Once a year, all the best sleepers in the town of Snoozeville ride buses to the giant Nuzzledome for this “naptacular show.” Amidst the wildcats, bats, and koala bears is the insanely adorable and sleepiest of sloths, little Snuggleford Cuddlebun. (PAUSE: did I say sloth? Yes, I did. That’s right, my friends, we now have a second favorite sloth story to remind us of our sloth-like children! Remember Sparky?)
Here’s Snuggleford, checking into the festival (I die over the cuteness).
Before the blissful sleep commences, there’s plenty to do at Snoozefest, from shopping for sleep swag, to procuring milk and honey, to cheering at the P.J. Parade (showcasing the latest in sleepy fashions from Diane Vonfirstinbed and Louis Futon).

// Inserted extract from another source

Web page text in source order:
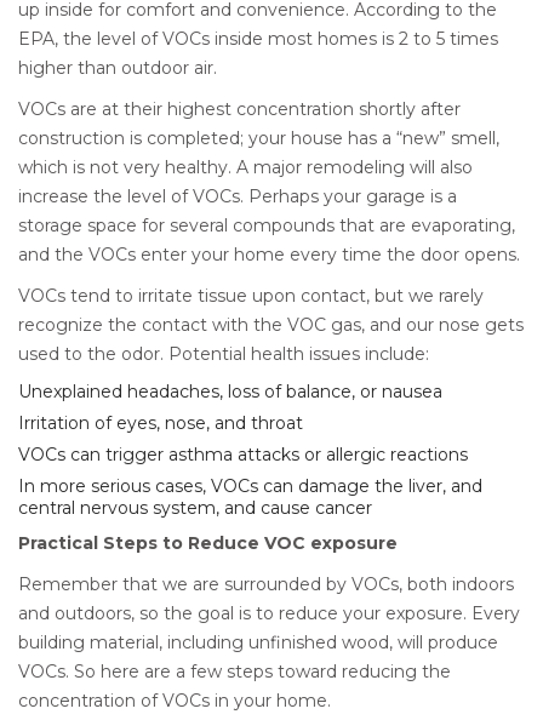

It wouldn’t be Snoozefest without a wide range of musical performances, from bands like Chamomile Rage, Deep Hiber-Nation, and The Nocturnal Nesters (“who play until only the flutist still stands”).
Naturally, for optimal sleeping, every animal is required to bring along his or her blankie. You know. A child’s Most Sacred Possession. In our house, this would be my daughter’s “Baba,” a tiny terrycloth square of a blanket with the head of a lamb. While my son rotates through a litany of stuffed animals each night, there’s only ever the same one thing in bed with Emily. Don’t even think of trying to get her to sleep without it. Don’t even think of picking it up by anything other than the top corner of its left ear, lest you be chastised, “SHE CAN’T GET HOT! DON’T LET HER GET HOT!” My daughter tucks into bed each night, thumb in her mouth, cheek gently resting on the coolest, softest corner of her Baba.
I’m sure you can’t relate. Only I know you can. Because, while writing this book, Berger interviewed adults and kids alike and included all of the blankie names she heard:
Blanket with nicknames like Knit-Knit and Night-y,
Lank-Lank and Woobee, and Bah-Bah and Bite-y,
Softie and Snuggle and Lolly and Didi,
Pinky and Minky and Gunk-Gunk and Gee-Gee.
(Did you catch the Bah-Bah in there? Apparently, there is more than one out there. You’ve never seen bigger eyes than those on my daughter when she took in this piece of news.)
But back to our heroine, Snuggleford Cuddlebun, who is not easily swayed by the visual, musical, or tactile distractions of Snoozefest. She settles into a hammock in the treetops, high above the crowds and the din of the music, and gets right down to business. She sleeps through it all.
At times she will whisper, “Man, this is the best!”
It’s all that she wanted from this year’s Snoozefest.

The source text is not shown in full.